Ability of purified or recombinant histones to cause increases in [Ca2+]i in mouse PEMs (a, c) or bone marrow PMNs (b, d). Cells were preloaded with Fluo-3 AM and then exposed to individual histones (50 µg/mL). Intracellular fluorescence indicating cytosolic [Ca2+]i was measured by flow cytometry after the addition of histones. c, d Quantitative changes in [Ca2+]i as a result of cell exposure to histones. Each bar represents at least 5 separated cell samples. MFI, mean fluorescence intensity. * p < 0.05.
Cytokine and Chemokine Release from Histone-Activated Macrophages
The data in Table 2 document mediator (cytokines and chemokines) release from mouse PEMs exposed to a variety of concentrations (10–100 µg/mL) of purified histones (37°C, 4 h). This allowed calculations of the EC50 values (effective concentration inducing 50% of the maximal response, which can be calculated when a plateau in mediator release develops). The values shown are the actual concentrations of mediators released from PEMs for each of the purified histones. The release of cytokines (IL-6, TNF, IL-1β) and chemokines (CXCL1 [KC], CXCL2 [MIP-2α], and CCL3 [MIP-1α]) was quantitated by ELISA. A range of doses of individual histones (10–100 µg/mL) was employed in order to construct dose-response curves for the 3 cytokines and 3 chemokines. Histone concentrations causing 50% release (EC50) were computationally determined. When EC50 values were expressed as being beyond the highest indicated histone concentration, this indicated that the responses had not yet reached a plateau. This was predominately the case with IL-1β, resulting in relatively low levels of IL-1β released in comparison to other mediators. The cytokine responses, in general, were lower than the chemokine responses (e.g. when H2A was used as the agonist, IL-6 levels peaked around 610 pg/mL, while chemokine levels peaked between 12,000 and 21,000 pg/mL). IL-1β peak production in PEMs of IL-1β was rather small (0-250 pg/mL). In general, the most effective histones for the induction of mediator release were H2A and H2B. H3 and H4 induced much lower levels of mediator release. Also, when compared to results with H2A and H2B, H1 had reduced activity for cytokine and chemokine release. Given the data in Table 2 in which EC50 values for the histone-induced release of mediators varied over a broad range (5 to >100 µg/mL), it was clear that the biological responses to histones varied with the mediator being measured. Chemokine release was more robust than cytokine release. The mediator pattern suggested that histones caused more chemokine release than cytokine release.
Table 2.
Mediator release from PEMs exposed to purified histones (37° C, 4 h incubation)

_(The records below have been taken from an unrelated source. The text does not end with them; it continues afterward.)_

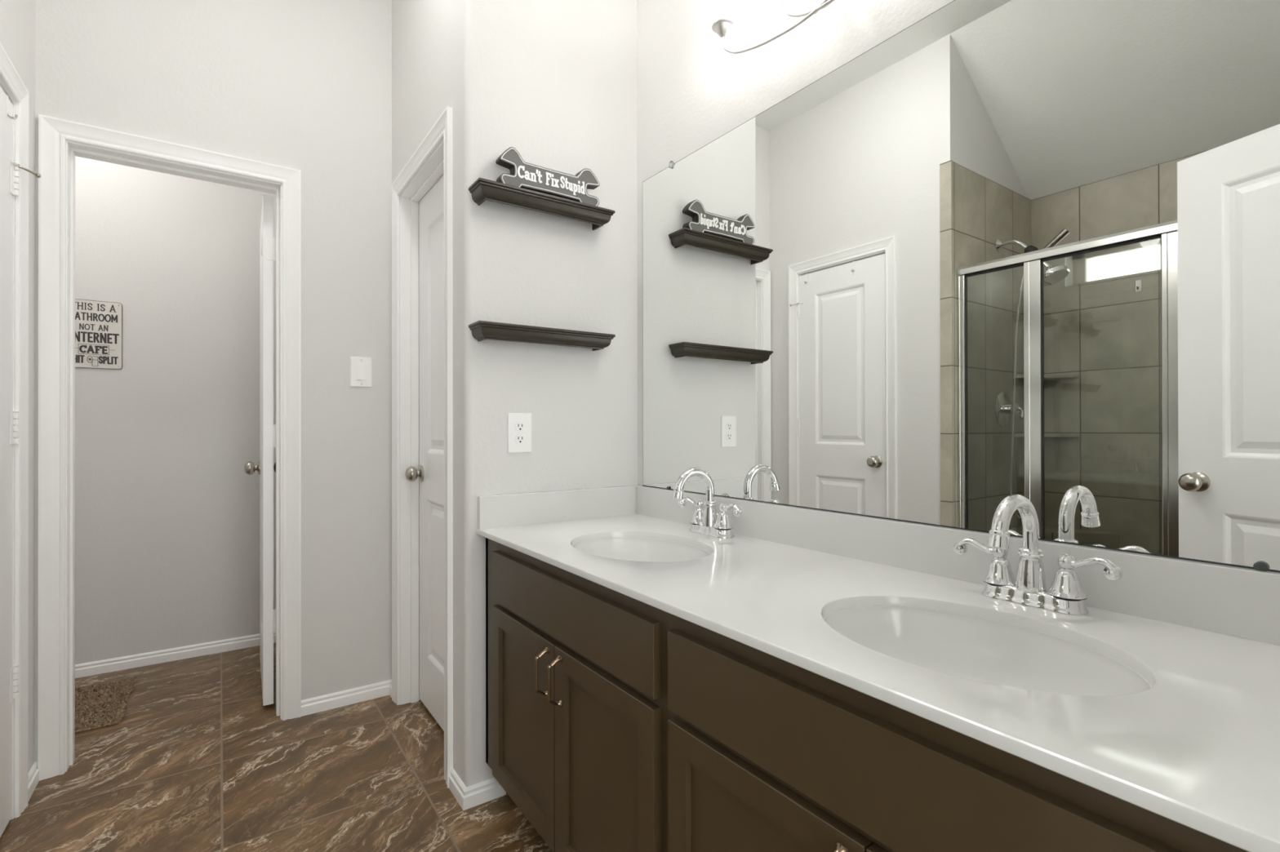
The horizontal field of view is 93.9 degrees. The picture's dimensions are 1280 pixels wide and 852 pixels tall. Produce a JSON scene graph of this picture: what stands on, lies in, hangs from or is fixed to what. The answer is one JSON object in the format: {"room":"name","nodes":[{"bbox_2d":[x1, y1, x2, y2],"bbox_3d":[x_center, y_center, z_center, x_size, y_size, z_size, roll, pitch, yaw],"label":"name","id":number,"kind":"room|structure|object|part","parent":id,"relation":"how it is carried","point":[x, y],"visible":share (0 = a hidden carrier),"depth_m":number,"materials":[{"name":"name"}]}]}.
{"room":"bathroom","nodes":[
{"label":"bathroom","id":0,"kind":"room"},
{"bbox_2d":[0,0,35,772],"bbox_3d":[-1.626,-0.385,1.381,0.120,2.994,1.151,0,0,-35],"label":"wall","id":1,"kind":"structure","parent":0,"point":[17,17],"depth_m":1.85,"materials":[{"name":"paint"}]},
{"bbox_2d":[0,85,19,838],"bbox_3d":[-1.629,0.096,1.454,0.159,2.010,0.584,0,0,-35],"label":"door","id":2,"kind":"structure","parent":1,"relation":"in","point":[9,173],"depth_m":1.65,"materials":[{"name":"white paint"}]},
{"bbox_2d":[6,94,17,119],"bbox_3d":[-1.752,-0.880,1.642,0.061,0.061,0.012,0,0,-35],"label":"hook","id":3,"kind":"object","parent":2,"relation":"attached to","point":[7,97],"visible":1,"depth_m":1.65,"materials":[{"name":"white plastic"}]},
{"bbox_2d":[11,160,40,177],"bbox_3d":[-1.763,-0.735,1.710,0.030,0.022,0.078,0,0,2],"label":"door stop","id":4,"kind":"object","parent":2,"relation":"attached to","point":[37,175],"visible":1,"depth_m":1.71,"materials":[{"name":"silver metal"}]},
{"bbox_3d":[-1.760,-0.734,1.717,0.010,0.013,0.046,0,0,19],"label":"stop arm","id":5,"kind":"part","parent":4,"relation":"part of","materials":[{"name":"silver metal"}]},
{"bbox_2d":[0,42,28,820],"bbox_3d":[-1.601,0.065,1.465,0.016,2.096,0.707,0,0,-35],"label":"trim","id":6,"kind":"structure","parent":1,"relation":"attached to","point":[9,75],"depth_m":1.72,"materials":[{"name":"white paint"}]},
{"bbox_2d":[28,761,39,800],"bbox_3d":[-1.584,1.084,1.436,0.013,0.057,1.100,0,0,-35],"label":"baseboard","id":7,"kind":"structure","parent":1,"relation":"attached to","point":[33,774],"depth_m":1.83,"materials":[{"name":"white paint"}]},
{"bbox_2d":[75,155,275,664],"bbox_3d":[-2.430,-0.283,2.780,1.660,2.800,0.105,0,0,-35],"label":"wall","id":8,"kind":"structure","parent":0,"point":[167,506],"depth_m":2.84,"materials":[{"name":"paint"}]},
{"bbox_2d":[75,298,122,369],"bbox_3d":[-2.457,-0.412,2.692,0.194,0.305,0.005,0,0,-35],"label":"sign","id":9,"kind":"object","parent":8,"relation":"attached to","point":[98,324],"visible":0.93,"depth_m":2.70,"materials":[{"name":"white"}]},
{"bbox_2d":[75,632,275,678],"bbox_3d":[-2.394,1.089,2.728,1.420,0.057,0.013,0,0,-35],"label":"baseboard","id":10,"kind":"structure","parent":8,"relation":"attached to","point":[82,670],"depth_m":2.83,"materials":[{"name":"white paint"}]},
{"bbox_2d":[34,0,391,761],"bbox_3d":[-1.620,-0.383,2.162,2.805,2.994,0.120,0,0,-35],"label":"wall","id":11,"kind":"structure","parent":0,"point":[305,86],"depth_m":2.34,"materials":[{"name":"paint"}]},
{"bbox_2d":[37,113,301,781],"bbox_3d":[-1.599,0.066,2.091,0.721,2.096,0.016,0,0,-35],"label":"trim","id":12,"kind":"structure","parent":11,"relation":"attached to","point":[53,132],"depth_m":1.92,"materials":[{"name":"white paint"}]},
{"bbox_2d":[65,140,282,772],"bbox_3d":[-1.639,0.092,2.147,0.621,2.045,0.119,0,0,-35],"label":"trim","id":13,"kind":"structure","parent":11,"relation":"attached to","point":[73,148],"depth_m":1.99,"materials":[{"name":"white paint"}]},
{"bbox_2d":[35,680,391,764],"bbox_3d":[-1.466,1.086,2.183,1.065,0.057,0.013,0,0,-35],"label":"baseboard","id":14,"kind":"structure","parent":11,"relation":"attached to","point":[348,697],"depth_m":2.38,"materials":[{"name":"white paint"}]},
{"bbox_2d":[244,194,275,706],"bbox_3d":[-1.618,0.093,2.590,0.159,2.008,0.580,0,0,-33],"label":"door","id":15,"kind":"structure","parent":11,"relation":"in","point":[265,467],"depth_m":2.36,"materials":[{"name":"white paint"}]},
{"bbox_3d":[-1.782,0.193,2.748,0.062,0.065,0.065,0,0,-33],"label":"knob","id":16,"kind":"part","parent":15,"relation":"part of","materials":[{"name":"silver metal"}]},
{"bbox_3d":[-1.701,0.193,2.802,0.062,0.065,0.065,0,0,-33],"label":"knob","id":17,"kind":"part","parent":15,"relation":"part of","materials":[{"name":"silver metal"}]},
{"bbox_2d":[350,356,372,387],"bbox_3d":[-1.130,-0.219,2.425,0.080,0.121,0.010,0,0,-35],"label":"light switch","id":18,"kind":"object","parent":11,"relation":"attached to","point":[361,371],"visible":1,"depth_m":2.42,"materials":[{"name":"white plastic"}]},
{"bbox_2d":[0,643,552,851],"bbox_3d":[-0.704,1.150,1.087,3.500,0.080,4.850,0,0,-35],"label":"floor","id":19,"kind":"structure","parent":0,"point":[196,761],"depth_m":1.88,"materials":[{"name":"brown tile"}]},
{"bbox_2d":[75,675,137,733],"bbox_3d":[-2.319,1.107,2.270,0.602,0.016,0.510,0,0,-35],"label":"bath rug","id":20,"kind":"object","parent":19,"relation":"on","point":[103,704],"visible":0.45,"depth_m":2.38,"materials":[{"name":"brown fabric"}]},
{"bbox_2d":[485,537,1248,851],"bbox_3d":[0.245,0.713,1.210,0.598,0.792,1.738,0,0,-35],"label":"vanity cabinet","id":21,"kind":"object","parent":19,"relation":"on","point":[615,722],"visible":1,"depth_m":0.94,"materials":[{"name":"brown wood"}]},
{"bbox_3d":[-0.300,0.746,1.538,0.018,0.478,0.382,0,0,-35],"label":"cabinet door","id":22,"kind":"part","parent":21,"relation":"part of","materials":[{"name":"brown wood"}]},
{"bbox_3d":[-0.228,0.576,1.393,0.034,0.119,0.018,0,0,-35],"label":"pull handle","id":23,"kind":"part","parent":21,"relation":"part of","materials":[{"name":"grey metal"}]},
{"bbox_3d":[-0.191,0.576,1.341,0.034,0.119,0.018,0,0,-35],"label":"pull handle","id":24,"kind":"part","parent":21,"relation":"part of","materials":[{"name":"grey metal"}]},
{"bbox_3d":[-0.190,0.420,1.381,0.018,0.135,0.768,0,0,-35],"label":"drawer","id":25,"kind":"part","parent":21,"relation":"part of","materials":[{"name":"brown wood"}]},
{"bbox_3d":[-0.079,0.744,1.223,0.018,0.478,0.382,0,0,-35],"label":"cabinet door","id":26,"kind":"part","parent":21,"relation":"part of","materials":[{"name":"brown wood"}]},
{"bbox_3d":[0.165,0.743,0.875,0.018,0.478,0.382,0,0,-35],"label":"cabinet door","id":27,"kind":"part","parent":21,"relation":"part of","materials":[{"name":"brown wood"}]},
{"bbox_3d":[0.238,0.574,0.730,0.034,0.119,0.018,0,0,-35],"label":"pull handle","id":28,"kind":"part","parent":21,"relation":"part of","materials":[{"name":"grey metal"}]},
{"bbox_3d":[0.387,0.742,0.560,0.018,0.478,0.382,0,0,-35],"label":"cabinet door","id":29,"kind":"part","parent":21,"relation":"part of","materials":[{"name":"brown wood"}]},
{"bbox_2d":[476,484,1279,851],"bbox_3d":[0.268,0.321,1.199,0.580,0.234,1.787,0,0,-35],"label":"countertop","id":30,"kind":"structure","parent":21,"relation":"on","point":[1162,699],"depth_m":0.91,"materials":[{"name":"white stone"}]},
{"bbox_2d":[572,537,711,562],"bbox_3d":[-0.001,0.379,1.523,0.331,0.122,0.439,0,0,-35],"label":"sink basin","id":31,"kind":"object","parent":30,"relation":"in","point":[651,549],"depth_m":1.68,"materials":[{"name":"white ceramic"}]},
{"bbox_2d":[671,467,742,538],"bbox_3d":[0.191,0.208,1.668,0.187,0.187,0.187,0,0,10],"label":"sink faucet","id":32,"kind":"object","parent":30,"relation":"on","point":[705,522],"visible":1,"depth_m":1.65,"materials":[{"name":"silver metal"}]},
{"bbox_3d":[0.148,0.223,1.739,0.025,0.033,0.090,0,0,-44],"label":"lever handle","id":33,"kind":"part","parent":32,"relation":"part of","materials":[{"name":"silver metal"}]},
{"bbox_3d":[0.150,0.163,1.640,0.136,0.097,0.024,0,0,-35],"label":"spout","id":34,"kind":"part","parent":32,"relation":"part of","materials":[{"name":"silver metal"}]},
{"bbox_3d":[0.196,0.243,1.672,0.045,0.069,0.045,0,0,-35],"label":"spout","id":35,"kind":"part","parent":32,"relation":"part of","materials":[{"name":"silver metal"}]},
{"bbox_3d":[0.199,0.289,1.674,0.062,0.024,0.158,0,0,-35],"label":"plate","id":36,"kind":"part","parent":32,"relation":"part of","materials":[{"name":"silver metal"}]},
{"bbox_3d":[0.243,0.222,1.604,0.025,0.033,0.090,0,0,-26],"label":"lever handle","id":37,"kind":"part","parent":32,"relation":"part of","materials":[{"name":"silver metal"}]},
{"bbox_2d":[823,605,1151,696],"bbox_3d":[0.464,0.376,0.860,0.331,0.122,0.439,0,0,-35],"label":"sink basin","id":38,"kind":"object","parent":30,"relation":"in","point":[968,642],"depth_m":0.96,"materials":[{"name":"white ceramic"}]},
{"bbox_2d":[952,494,1123,615],"bbox_3d":[0.655,0.205,1.007,0.187,0.187,0.187,0,0,10],"label":"sink faucet","id":39,"kind":"object","parent":30,"relation":"on","point":[1066,595],"visible":1,"depth_m":0.99,"materials":[{"name":"silver metal"}]},
{"bbox_3d":[0.612,0.220,1.077,0.025,0.033,0.090,0,0,-44],"label":"lever handle","id":40,"kind":"part","parent":39,"relation":"part of","materials":[{"name":"silver metal"}]},
{"bbox_3d":[0.615,0.160,0.978,0.136,0.097,0.024,0,0,-35],"label":"spout","id":41,"kind":"part","parent":39,"relation":"part of","materials":[{"name":"silver metal"}]},
{"bbox_3d":[0.660,0.241,1.010,0.045,0.069,0.045,0,0,-35],"label":"spout","id":42,"kind":"part","parent":39,"relation":"part of","materials":[{"name":"silver metal"}]},
{"bbox_3d":[0.664,0.287,1.013,0.062,0.024,0.158,0,0,-35],"label":"plate","id":43,"kind":"part","parent":39,"relation":"part of","materials":[{"name":"silver metal"}]},
{"bbox_3d":[0.707,0.220,0.943,0.025,0.033,0.090,0,0,-26],"label":"lever handle","id":44,"kind":"part","parent":39,"relation":"part of","materials":[{"name":"silver metal"}]},
{"bbox_3d":[0.275,0.418,0.719,0.018,0.135,0.768,0,0,-35],"label":"drawer","id":45,"kind":"part","parent":21,"relation":"part of","materials":[{"name":"brown wood"}]},
{"bbox_2d":[391,0,447,183],"bbox_3d":[-0.773,-0.384,2.228,0.120,2.994,0.746,0,0,-35],"label":"wall","id":46,"kind":"structure","parent":0,"point":[419,27],"depth_m":2.20,"materials":[{"name":"paint"}]},
{"bbox_2d":[399,139,443,705],"bbox_3d":[-0.737,0.091,2.178,0.119,2.045,0.625,0,0,-35],"label":"trim","id":47,"kind":"structure","parent":46,"relation":"attached to","point":[431,171],"depth_m":2.40,"materials":[{"name":"white paint"}]},
{"bbox_2d":[391,106,453,788],"bbox_3d":[-0.793,0.065,2.139,0.016,2.096,0.727,0,0,-35],"label":"trim","id":48,"kind":"structure","parent":46,"relation":"attached to","point":[442,130],"depth_m":1.96,"materials":[{"name":"white paint"}]},
{"bbox_2d":[404,174,444,731],"bbox_3d":[-0.714,0.095,2.195,0.159,2.008,0.587,0,0,-35],"label":"door","id":49,"kind":"structure","parent":46,"relation":"in","point":[430,473],"depth_m":2.28,"materials":[{"name":"white paint"}]},
{"bbox_3d":[-0.896,0.190,2.370,0.062,0.065,0.065,0,0,-35],"label":"knob","id":50,"kind":"part","parent":49,"relation":"part of","materials":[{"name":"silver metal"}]},
{"bbox_2d":[389,680,466,811],"bbox_3d":[-0.772,1.084,2.111,0.013,0.057,0.929,0,0,-35],"label":"baseboard","id":51,"kind":"structure","parent":46,"relation":"attached to","point":[456,786],"depth_m":1.79,"materials":[{"name":"white paint"}]},
{"bbox_2d":[447,0,637,787],"bbox_3d":[-0.308,-0.385,1.994,0.611,2.994,0.170,0,0,-35],"label":"wall","id":52,"kind":"structure","parent":0,"point":[553,82],"depth_m":1.88,"materials":[{"name":"paint"}]},
{"bbox_2d":[462,777,506,810],"bbox_3d":[-0.460,1.083,1.770,0.131,0.057,0.013,0,0,-35],"label":"baseboard","id":53,"kind":"structure","parent":52,"relation":"attached to","point":[479,793],"depth_m":1.76,"materials":[{"name":"white paint"}]},
{"bbox_2d":[507,413,531,453],"bbox_3d":[-0.370,0.021,1.841,0.078,0.122,0.008,0,0,-35],"label":"power outlet","id":54,"kind":"object","parent":52,"relation":"attached to","point":[519,424],"visible":1,"depth_m":1.84,"materials":[{"name":"white plastic"}]},
{"bbox_2d":[515,435,525,444],"bbox_3d":[-0.368,0.041,1.839,0.034,0.028,0.002,0,0,-35],"label":"receptacle","id":55,"kind":"object","parent":54,"relation":"attached to","point":[519,439],"depth_m":1.84,"materials":[{"name":"white plastic"}]},
{"bbox_2d":[515,422,525,431],"bbox_3d":[-0.368,0.002,1.839,0.034,0.028,0.002,0,0,-35],"label":"receptacle","id":56,"kind":"object","parent":54,"relation":"attached to","point":[519,426],"depth_m":1.84,"materials":[{"name":"white plastic"}]},
{"bbox_2d":[468,177,615,230],"bbox_3d":[-0.292,-0.677,1.848,0.454,0.047,0.088,0,0,-35],"label":"wall shelf","id":57,"kind":"object","parent":52,"relation":"attached to","point":[482,189],"visible":1,"depth_m":1.80,"materials":[{"name":"black wood"}]},
{"bbox_2d":[495,146,599,206],"bbox_3d":[-0.279,-0.763,1.856,0.339,0.123,0.037,0,0,-35],"label":"sign","id":58,"kind":"object","parent":57,"relation":"on","point":[524,175],"visible":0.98,"depth_m":1.83,"materials":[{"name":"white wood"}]},
{"bbox_2d":[468,320,615,351],"bbox_3d":[-0.291,-0.274,1.847,0.454,0.047,0.088,0,0,-35],"label":"wall shelf","id":59,"kind":"object","parent":52,"relation":"attached to","point":[481,330],"visible":1,"depth_m":1.80,"materials":[{"name":"black wood"}]},
{"bbox_2d":[636,0,953,485],"bbox_3d":[0.294,-0.387,1.773,0.120,2.994,2.956,0,0,-35],"label":"wall","id":60,"kind":"structure","parent":0,"point":[691,91],"depth_m":1.75,"materials":[{"name":"paint"}]},
{"bbox_2d":[702,0,835,53],"bbox_3d":[0.413,-1.067,1.355,0.166,0.273,0.748,0,0,-35],"label":"vanity light","id":61,"kind":"object","parent":60,"relation":"attached to","point":[722,15],"visible":1,"depth_m":1.56,"materials":[{"name":"silver metal"}]},
{"bbox_3d":[0.222,-1.139,1.597,0.132,0.128,0.132,0,0,-35],"label":"lamp shade","id":62,"kind":"part","parent":61,"relation":"part of","materials":[{"name":"white glass"}]},
{"bbox_3d":[0.405,-1.006,1.401,0.085,0.143,0.140,0,0,-35],"label":"arm","id":63,"kind":"part","parent":61,"relation":"part of","materials":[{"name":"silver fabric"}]},
{"bbox_3d":[0.427,-1.006,1.330,0.062,0.143,0.160,0,0,-5],"label":"arm","id":64,"kind":"part","parent":61,"relation":"part of","materials":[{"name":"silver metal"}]},
{"bbox_3d":[0.479,-1.004,1.240,0.075,0.146,0.354,0,0,-22],"label":"arm","id":65,"kind":"part","parent":61,"relation":"part of","materials":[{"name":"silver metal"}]},
{"bbox_2d":[642,0,1279,573],"bbox_3d":[0.513,-0.321,1.350,0.006,1.050,1.748,0,0,-35],"label":"mirror panel","id":66,"kind":"object","parent":60,"relation":"attached to","point":[998,250],"visible":1,"depth_m":1.12,"materials":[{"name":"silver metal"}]},
{"bbox_2d":[668,160,673,168],"bbox_3d":[0.099,-0.844,1.929,0.006,0.022,0.022,0,0,-35],"label":"mirror clip","id":67,"kind":"object","parent":66,"relation":"attached to","point":[671,164],"visible":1,"depth_m":1.93,"materials":[{"name":"white plastic"}]},
{"bbox_2d":[1253,561,1268,571],"bbox_3d":[0.867,0.197,0.836,0.006,0.015,0.015,0,0,-35],"label":"mirror clip","id":68,"kind":"object","parent":66,"relation":"attached to","point":[1259,566],"visible":1,"depth_m":0.83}
]}

| Cytokine/chemokine | H1 | H2A | H2B | H3 | H4 |
|---|---|---|---|---|---|
| IL-6 | |||||
| EC50, µg/mL | >66 | 14 | 10 | >67 | >59 |
| Peak levels, pg/mL | <2 | 609 | 414 | <5 | <7 |
| TNF | |||||
| EC50, µg/mL | 6 | 5 | 5 | >28 | >64 |
| Peak levels, pg/mL | 81 | 1,554 | 1,636 | 121 | 616 |
| IL-1β | |||||
| EC50, µg/mL | >42 | >38 | >47 | >46 | >100 |
| Peak levels, pg/mL | 91 | 183 | 248 | 103 | 0 |
| CXCL1 | |||||
| EC50, µg/mL | 10.2 | 24 | 10 | >50 | >50 |
| Peak levels, pg/mL | 241 | 18,237 | 12,125 | 1,940 | 1,504 |
| CXCL2 | |||||
| EC50, µg/mL | 10 | 25 | 5 | >50 | >50 |
| Peak levels, pg/mL | 1,188 | 17,796 | 19,752 | 4,650 | 3,515 |
| CCL3 | |||||
| EC50, µg/mL | 26 | 5 | 5 | >50 | >50 |
| Peak levels, pg/mL | 47 | 21,684 | 82,712 | 321 | 473 |
EC50, effective concentration causing 50% of the maximal response.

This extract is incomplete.